━━━ Raw data

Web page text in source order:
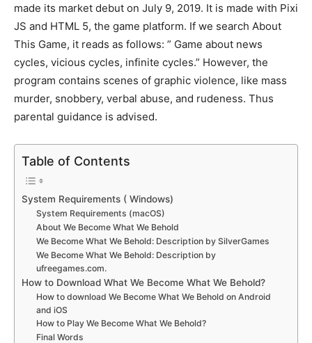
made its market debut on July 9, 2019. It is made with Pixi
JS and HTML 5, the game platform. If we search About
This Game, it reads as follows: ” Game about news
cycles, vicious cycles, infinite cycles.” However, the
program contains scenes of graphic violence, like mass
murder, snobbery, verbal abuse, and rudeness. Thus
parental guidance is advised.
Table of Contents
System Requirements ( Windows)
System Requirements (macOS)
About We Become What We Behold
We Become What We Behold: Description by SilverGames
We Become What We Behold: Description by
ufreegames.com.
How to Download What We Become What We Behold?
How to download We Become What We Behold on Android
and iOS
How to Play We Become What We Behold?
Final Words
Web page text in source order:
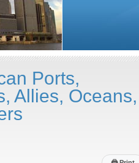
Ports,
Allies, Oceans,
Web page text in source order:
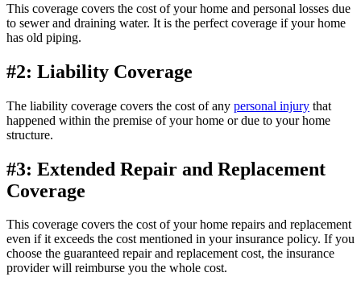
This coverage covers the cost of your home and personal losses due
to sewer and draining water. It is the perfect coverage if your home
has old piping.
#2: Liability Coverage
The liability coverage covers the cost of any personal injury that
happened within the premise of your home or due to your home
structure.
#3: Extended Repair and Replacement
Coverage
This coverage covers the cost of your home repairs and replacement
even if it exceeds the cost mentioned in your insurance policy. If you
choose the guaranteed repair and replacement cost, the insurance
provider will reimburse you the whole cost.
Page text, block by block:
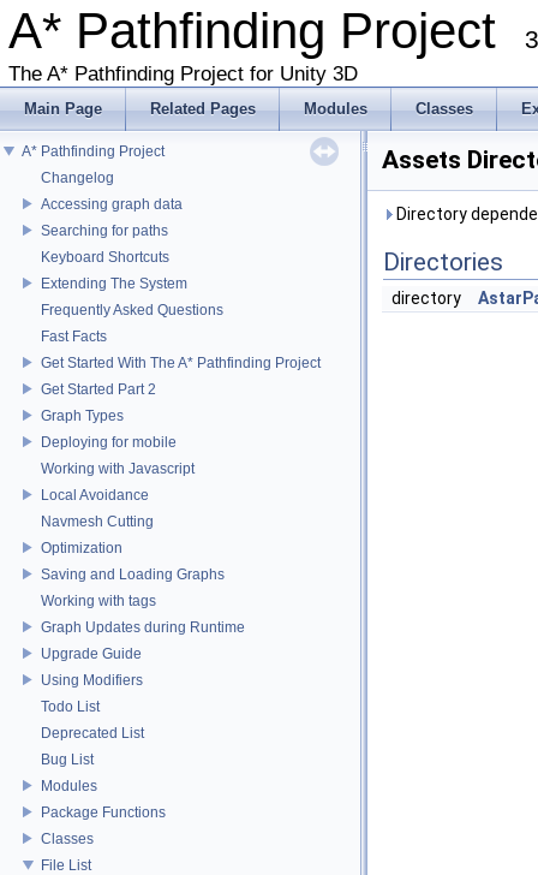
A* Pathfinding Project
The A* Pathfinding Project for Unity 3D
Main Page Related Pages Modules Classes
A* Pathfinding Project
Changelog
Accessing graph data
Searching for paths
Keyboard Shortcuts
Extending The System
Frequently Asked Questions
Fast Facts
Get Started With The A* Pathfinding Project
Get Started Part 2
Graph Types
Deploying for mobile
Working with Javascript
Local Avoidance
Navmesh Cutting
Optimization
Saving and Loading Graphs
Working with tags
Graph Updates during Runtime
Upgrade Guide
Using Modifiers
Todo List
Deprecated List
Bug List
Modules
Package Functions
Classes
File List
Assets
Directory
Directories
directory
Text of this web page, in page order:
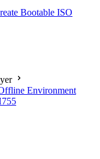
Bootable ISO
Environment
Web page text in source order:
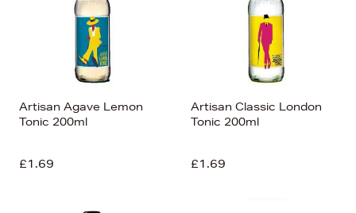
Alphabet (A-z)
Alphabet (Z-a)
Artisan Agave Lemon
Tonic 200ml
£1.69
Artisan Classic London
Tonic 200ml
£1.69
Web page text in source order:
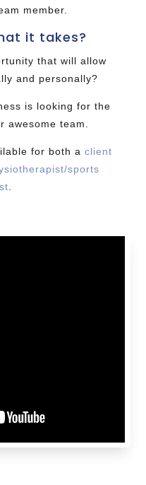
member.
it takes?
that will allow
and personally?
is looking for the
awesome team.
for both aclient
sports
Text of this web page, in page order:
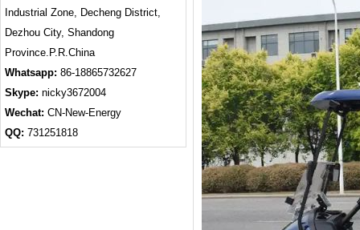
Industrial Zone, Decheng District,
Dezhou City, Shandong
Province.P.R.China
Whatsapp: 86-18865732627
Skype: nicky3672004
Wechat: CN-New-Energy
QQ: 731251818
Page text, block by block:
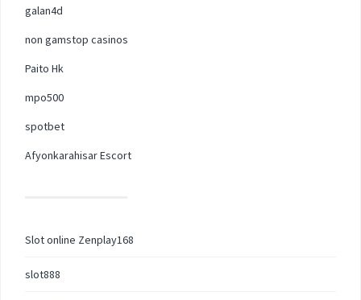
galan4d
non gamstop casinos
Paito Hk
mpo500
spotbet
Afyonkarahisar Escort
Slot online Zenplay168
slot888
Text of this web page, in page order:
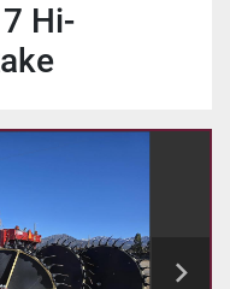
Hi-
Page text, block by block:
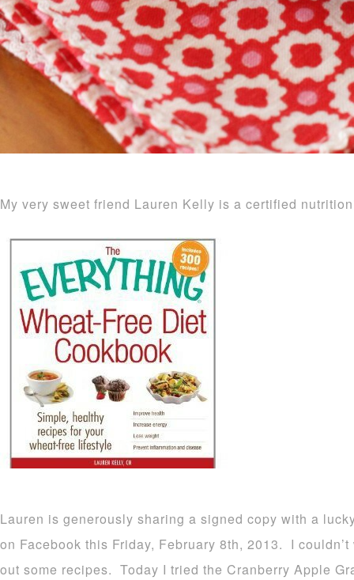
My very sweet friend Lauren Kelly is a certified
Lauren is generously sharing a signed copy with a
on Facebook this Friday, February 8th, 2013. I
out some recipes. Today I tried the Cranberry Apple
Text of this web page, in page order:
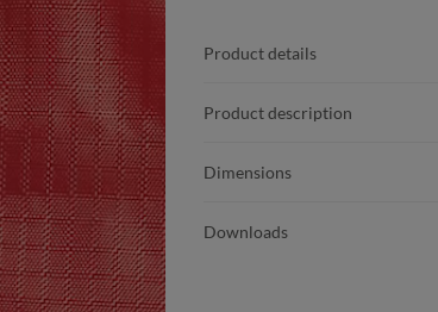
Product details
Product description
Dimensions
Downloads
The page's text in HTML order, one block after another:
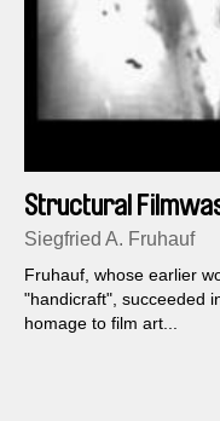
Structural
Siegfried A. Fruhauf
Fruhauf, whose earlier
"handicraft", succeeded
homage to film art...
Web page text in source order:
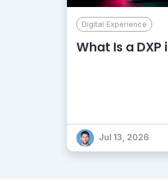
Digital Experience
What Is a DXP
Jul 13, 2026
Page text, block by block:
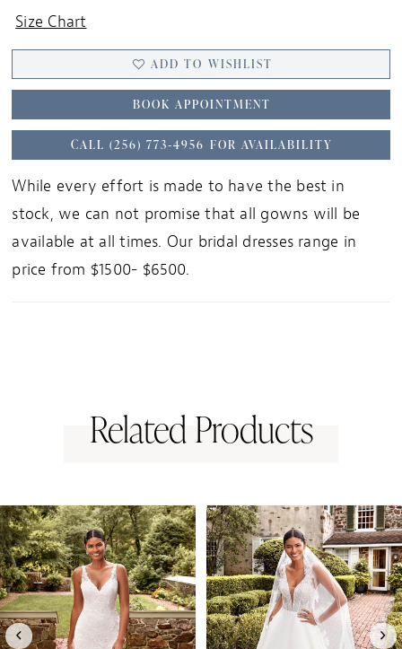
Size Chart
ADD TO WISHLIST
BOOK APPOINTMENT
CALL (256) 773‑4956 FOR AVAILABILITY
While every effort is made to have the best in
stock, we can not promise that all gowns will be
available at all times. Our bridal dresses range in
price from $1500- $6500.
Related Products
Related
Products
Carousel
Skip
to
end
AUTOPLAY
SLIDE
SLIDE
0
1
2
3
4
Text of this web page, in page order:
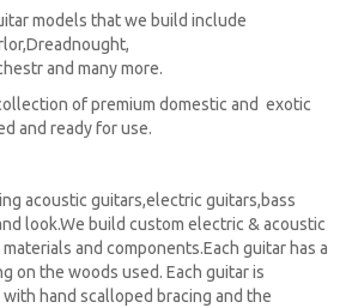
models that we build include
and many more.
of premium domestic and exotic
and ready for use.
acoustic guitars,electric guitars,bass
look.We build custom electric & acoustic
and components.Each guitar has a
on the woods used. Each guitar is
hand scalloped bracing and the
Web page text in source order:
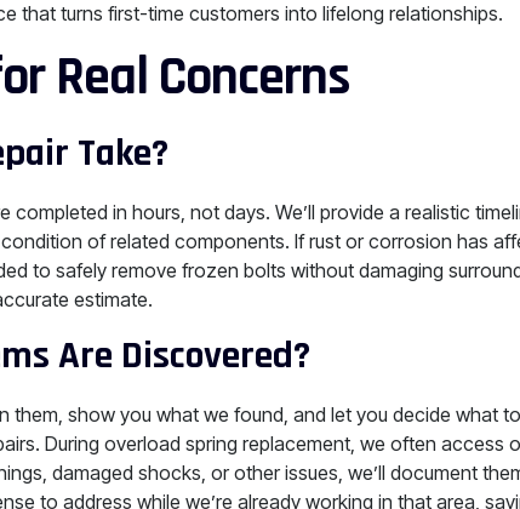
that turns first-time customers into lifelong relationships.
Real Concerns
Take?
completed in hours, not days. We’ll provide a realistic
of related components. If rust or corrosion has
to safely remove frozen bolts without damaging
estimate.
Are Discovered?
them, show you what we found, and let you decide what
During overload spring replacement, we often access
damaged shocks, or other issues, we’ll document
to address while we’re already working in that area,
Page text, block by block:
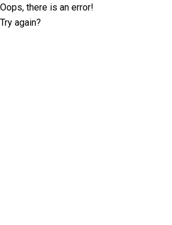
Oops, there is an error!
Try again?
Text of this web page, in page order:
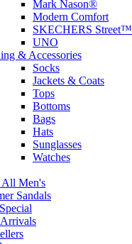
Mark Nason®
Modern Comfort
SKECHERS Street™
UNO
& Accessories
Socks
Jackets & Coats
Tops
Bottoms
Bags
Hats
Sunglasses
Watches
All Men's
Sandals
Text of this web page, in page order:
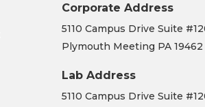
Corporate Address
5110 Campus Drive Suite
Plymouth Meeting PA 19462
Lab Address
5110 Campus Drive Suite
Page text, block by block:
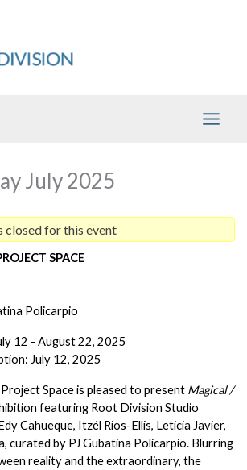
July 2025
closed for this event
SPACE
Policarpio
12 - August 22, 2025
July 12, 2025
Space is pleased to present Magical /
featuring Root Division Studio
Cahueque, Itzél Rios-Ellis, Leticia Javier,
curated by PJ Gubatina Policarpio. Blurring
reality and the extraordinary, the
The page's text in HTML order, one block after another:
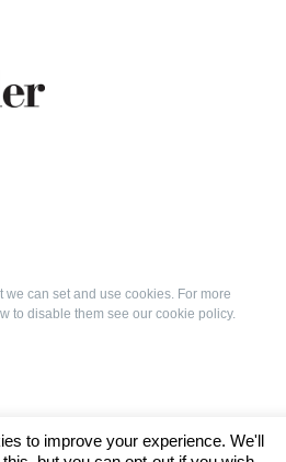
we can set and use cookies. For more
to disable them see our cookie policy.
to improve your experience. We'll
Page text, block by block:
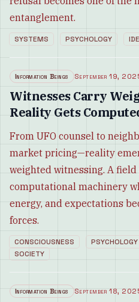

━━━━━━

Exercise description -
All the lines above need to be repeated exactly, with no pictures carried over.

Output -
Web page text in source order:
made its market debut on July 9, 2019. It is made with Pixi
JS and HTML 5, the game platform. If we search About
This Game, it reads as follows: ” Game about news
cycles, vicious cycles, infinite cycles.” However, the
program contains scenes of graphic violence, like mass
murder, snobbery, verbal abuse, and rudeness. Thus
parental guidance is advised.
Table of Contents
System Requirements ( Windows)
System Requirements (macOS)
About We Become What We Behold
We Become What We Behold: Description by SilverGames
We Become What We Behold: Description by
ufreegames.com.
How to Download What We Become What We Behold?
How to download We Become What We Behold on Android
and iOS
How to Play We Become What We Behold?
Final Words
Web page text in source order:
Ports,
Allies, Oceans,
Web page text in source order:
This coverage covers the cost of your home and personal losses due
to sewer and draining water. It is the perfect coverage if your home
has old piping.
#2: Liability Coverage
The liability coverage covers the cost of any personal injury that
happened within the premise of your home or due to your home
structure.
#3: Extended Repair and Replacement
Coverage
This coverage covers the cost of your home repairs and replacement
even if it exceeds the cost mentioned in your insurance policy. If you
choose the guaranteed repair and replacement cost, the insurance
provider will reimburse you the whole cost.
Page text, block by block:
A* Pathfinding Project
The A* Pathfinding Project for Unity 3D
Main Page Related Pages Modules Classes
A* Pathfinding Project
Changelog
Accessing graph data
Searching for paths
Keyboard Shortcuts
Extending The System
Frequently Asked Questions
Fast Facts
Get Started With The A* Pathfinding Project
Get Started Part 2
Graph Types
Deploying for mobile
Working with Javascript
Local Avoidance
Navmesh Cutting
Optimization
Saving and Loading Graphs
Working with tags
Graph Updates during Runtime
Upgrade Guide
Using Modifiers
Todo List
Deprecated List
Bug List
Modules
Package Functions
Classes
File List
Assets
Directory
Directories
directory
Text of this web page, in page order:
Bootable ISO
Environment
Web page text in source order:
Alphabet (A-z)
Alphabet (Z-a)
Artisan Agave Lemon
Tonic 200ml
£1.69
Artisan Classic London
Tonic 200ml
£1.69
Web page text in source order:
member.
it takes?
that will allow
and personally?
is looking for the
awesome team.
for both aclient
sports
Text of this web page, in page order:
Industrial Zone, Decheng District,
Dezhou City, Shandong
Province.P.R.China
Whatsapp: 86-18865732627
Skype: nicky3672004
Wechat: CN-New-Energy
QQ: 731251818
Page text, block by block:
galan4d
non gamstop casinos
Paito Hk
mpo500
spotbet
Afyonkarahisar Escort
Slot online Zenplay168
slot888
Text of this web page, in page order:
Hi-
Page text, block by block:
My very sweet friend Lauren Kelly is a certified
Lauren is generously sharing a signed copy with a
on Facebook this Friday, February 8th, 2013. I
out some recipes. Today I tried the Cranberry Apple
Text of this web page, in page order:
Product details
Product description
Dimensions
Downloads
The page's text in HTML order, one block after another:
Structural
Siegfried A. Fruhauf
Fruhauf, whose earlier
"handicraft", succeeded
homage to film art...
Web page text in source order:
Digital Experience
What Is a DXP
Jul 13, 2026
Page text, block by block:
Size Chart
ADD TO WISHLIST
BOOK APPOINTMENT
CALL (256) 773‑4956 FOR AVAILABILITY
While every effort is made to have the best in
stock, we can not promise that all gowns will be
available at all times. Our bridal dresses range in
price from $1500- $6500.
Related Products
Related
Products
Carousel
Skip
to
end
AUTOPLAY
SLIDE
SLIDE
0
1
2
3
4
Text of this web page, in page order:
models that we build include
and many more.
of premium domestic and exotic
and ready for use.
acoustic guitars,electric guitars,bass
look.We build custom electric & acoustic
and components.Each guitar has a
on the woods used. Each guitar is
hand scalloped bracing and the
Web page text in source order:
that turns first-time customers into lifelong relationships.
Real Concerns
Take?
completed in hours, not days. We’ll provide a realistic
of related components. If rust or corrosion has
to safely remove frozen bolts without damaging
estimate.
Are Discovered?
them, show you what we found, and let you decide what
During overload spring replacement, we often access
damaged shocks, or other issues, we’ll document
to address while we’re already working in that area,
Page text, block by block:
Oops, there is an error!
Try again?
Text of this web page, in page order:
Mark Nason®
Modern Comfort
SKECHERS Street™
UNO
& Accessories
Socks
Jackets & Coats
Tops
Bottoms
Bags
Hats
Sunglasses
Watches
All Men's
Sandals
Text of this web page, in page order:
Corporate Address
5110 Campus Drive Suite
Plymouth Meeting PA 19462
Lab Address
5110 Campus Drive Suite
Page text, block by block:
July 2025
closed for this event
SPACE
Policarpio
12 - August 22, 2025
July 12, 2025
Space is pleased to present Magical /
featuring Root Division Studio
Cahueque, Itzél Rios-Ellis, Leticia Javier,
curated by PJ Gubatina Policarpio. Blurring
reality and the extraordinary, the
The page's text in HTML order, one block after another:
we can set and use cookies. For more
to disable them see our cookie policy.
to improve your experience. We'll
Page text, block by block:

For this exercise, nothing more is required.